I go to the same church as you.


----------



## Papa Charlie

Welcome to the forum.  

Great job on improving your band saw I enjoyed your documentation of the process and the illustrations. I will have to keep that in mind. Very well done.


----------



## pontiac428

I wish my Enco band saw had a iron/steel table like yours.  The later aluminum table is flexy and cheap, like overcooked ramen noodles.


----------



## NC Rick

Further peanut gallery comments:  if I had it to do it again, I would not make my insert from aluminum.  I'm using my saw this afternoon and looking at the insert, chips have become embedded on both sides and a rather difficult to remove.  It is also "sticky" for parts to slide over it.  This is my only experience so take it FWIW.  I would maybe try Delrin or bronze?  i will continue to roll with the aluminum, it's not bad but I think it could be better.


----------



## FliesLikeABrick

NC Rick said:


> Further peanut gallery comments:  if I had it to do it again, I would not make my insert from aluminum.  I'm using my saw this afternoon and looking at the insert, chips have become embedded on both sides and a rather difficult to remove.  It is also "sticky" for parts to slide over it.  This is my only experience so take it FWIW.  I would maybe try Delrin or bronze?  i will continue to roll with the aluminum, it's not bad but I think it could be better.



If you are referring to my insert instead of just yours -- I'll clarify that  mine is steel since I did not mention it elsewhere.  No idea what alloy since it was a tiny off-cut I inherited in a box of junk, but some low-carbon steel that took a decent surface finish.  Looking back on it, prototyping an insert out of aluminum just to confirm that I could file a decent radius... probably would have been a decent idea.


----------



## NC Rick

I'm sorry if my post seemed somehow critical to your solutions as my comment was only critical of my own inserts.  I posted that personal thinking process just to share my own experience in case it proves useful to you or others.  I think your choice of steel is better than my choice of aluminum.  I have no idea how plastic would behave over time but I suspect  steel or plastic would not share the problem of being sticky.  I in fact feel like your choice of steel is likely the best option.


----------



## FliesLikeABrick

NC Rick said:


> I'm sorry if my post seemed somehow critical to your solutions as my comment was only critical of my own inserts.  I posted that personal thinking process just to share my own experience in case it proves useful to you or others.  I think your choice of steel is better than my choice of aluminum.  I have no idea how plastic would behave over time but I suspect  steel or plastic would not share the problem of being sticky.  I in fact feel like your choice of steel is likely the best option.

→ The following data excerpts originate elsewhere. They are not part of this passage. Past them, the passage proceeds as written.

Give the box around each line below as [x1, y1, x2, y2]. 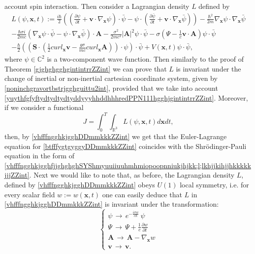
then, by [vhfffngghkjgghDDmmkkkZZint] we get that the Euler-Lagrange [4, 131, 227, 142]
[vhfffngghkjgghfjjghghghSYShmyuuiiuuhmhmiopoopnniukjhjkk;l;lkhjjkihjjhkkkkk [4, 160, 251, 170]
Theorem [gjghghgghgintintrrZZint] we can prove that [4, 63, 167, 73]
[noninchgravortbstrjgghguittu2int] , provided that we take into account [4, 82, 218, 93]
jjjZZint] [4, 170, 30, 180]
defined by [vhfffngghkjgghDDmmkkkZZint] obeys [4, 180, 155, 190]
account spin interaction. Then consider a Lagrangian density [4, 1, 190, 11]
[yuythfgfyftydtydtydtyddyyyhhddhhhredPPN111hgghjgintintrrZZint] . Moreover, [4, 92, 248, 103]
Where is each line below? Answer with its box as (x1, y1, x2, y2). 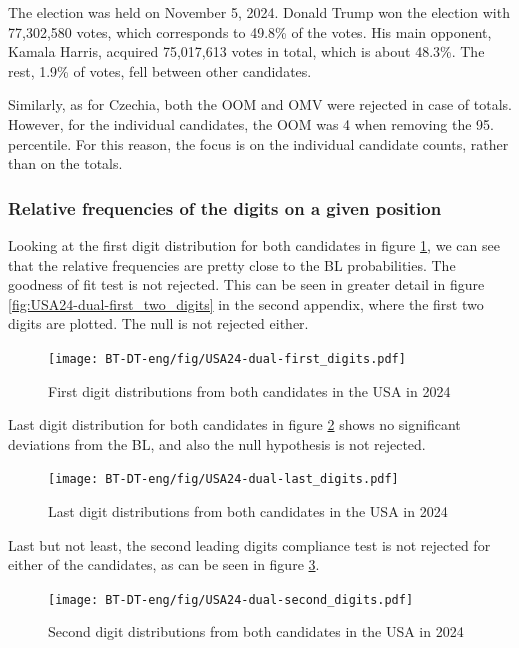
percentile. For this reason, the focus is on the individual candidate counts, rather (8, 133, 509, 154)
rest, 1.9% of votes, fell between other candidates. (8, 60, 312, 81)
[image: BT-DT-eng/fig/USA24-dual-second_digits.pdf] (48, 592, 414, 607)
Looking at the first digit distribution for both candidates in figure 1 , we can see (8, 234, 500, 255)
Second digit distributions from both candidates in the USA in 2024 (48, 621, 464, 642)
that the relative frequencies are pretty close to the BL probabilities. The (8, 254, 456, 275)
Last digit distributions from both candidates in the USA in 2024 (48, 501, 448, 522)
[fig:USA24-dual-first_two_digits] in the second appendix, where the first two (8, 293, 484, 314)

Hah no worries, just clarifying.  Indeed I find myself surprised at how many products ship with plastic inserts, even in woodworking tools... I just don't see how it could hold up over time under anything less than perfect usage (no accidents and or nicks during blade changes, etc)


----------



## Boswell

The first time my plastic insert in my Grizzly bandsaw disintegrated, I bought 3 or 4 replacements. I think I have 2 left now. When they go, I was planning to make one out of Delrin or Aluminum.


----------



## NC Rick

Boswell said:


> The first time my plastic insert in my Grizzly bandsaw disintegrated, I bought 3 or 4 replacements. I think I have 2 left now. When they go, I was planning to make one out of Delrin or Aluminum.


These are the ones I made for my Grizzly.  I bagged the jig but I don't even remember what it's for.  Locating pins and facing, I think.


----------



## FliesLikeABrick

NC Rick said:


> These are the ones I made for my Grizzly.  I bagged the jig but I don't even remember what it's for.  Locating pins and facing, I think.



Is the black plastic round one of the originals that came with the saw?   Quite the gap on that


----------



## NC Rick

FliesLikeABRick said:


> Is the black plastic round one of the originals that came with the saw?   Quite the gap on that


Yes sir, that is correct.  The minimal clearance replacement was the first project for it.  I think that the original is a design for wud werkers.  
the saw I have is a 17" combination saw That has a pulley jack-shaft for the additional reduction.  I am, for the most part thrilled by its performance.


----------



## rb67mustang

Great Job!!! A good Machinist always knows how to push the limits of a machine to get the job done.


----------



## rabler

I was cutting some sheet metal yesterday and shattered one of the plastic disks.  Same Grizzly 17" combo saw that NC Rick has if I remember correctly from an earlier conversation.  I'm not sure that even for wood that those little plastic disks are anything more than cosmetic!

Time for this to go on my project list.  I'm going to shoot for steel with a couple of retaining screws.  I may break from the metric consistency since I have some small imperial taper head screws.


----------



## woodchucker

if you want to refinish your table top and get rid of the blanchard grinding marks, get a random orbital sander (palm type)  get some sandpaper w/out holes, you don't want to suck up the dust... since you will use it wet.  get some 60, 80, 100, 150 grit sand paper w/out holes (2nd time). Get a gallon of WD40... and a dispenser bottle.  go to town, I did this on my tablesaw. When I went to a woodworking show, I saw the guys table and said how the hell did you get a mirror finish. He told me.. I wasn't looking for a mirror finish, just a smooth top. It worked. Keep it moving all around. Keep checking to make sure you are not dishing it .   This is not a mill table so being out 2-10 thou won't make a diff. It took me 2 days with breaks to get a beautiful top.  If you use an angle grinder you will take too much off in one spot...  Slow and steady wins this race.

btw you don't want a PSA random orbital, you want velcro because of the wd40.


----------



## pontiac428

NC Rick said:


> It is also "sticky" for parts to slide over it.





NC Rick said:


> problem of being sticky.



Johnson's paste wax is a cure for this.  You can do the whole table if it suits your work.


----------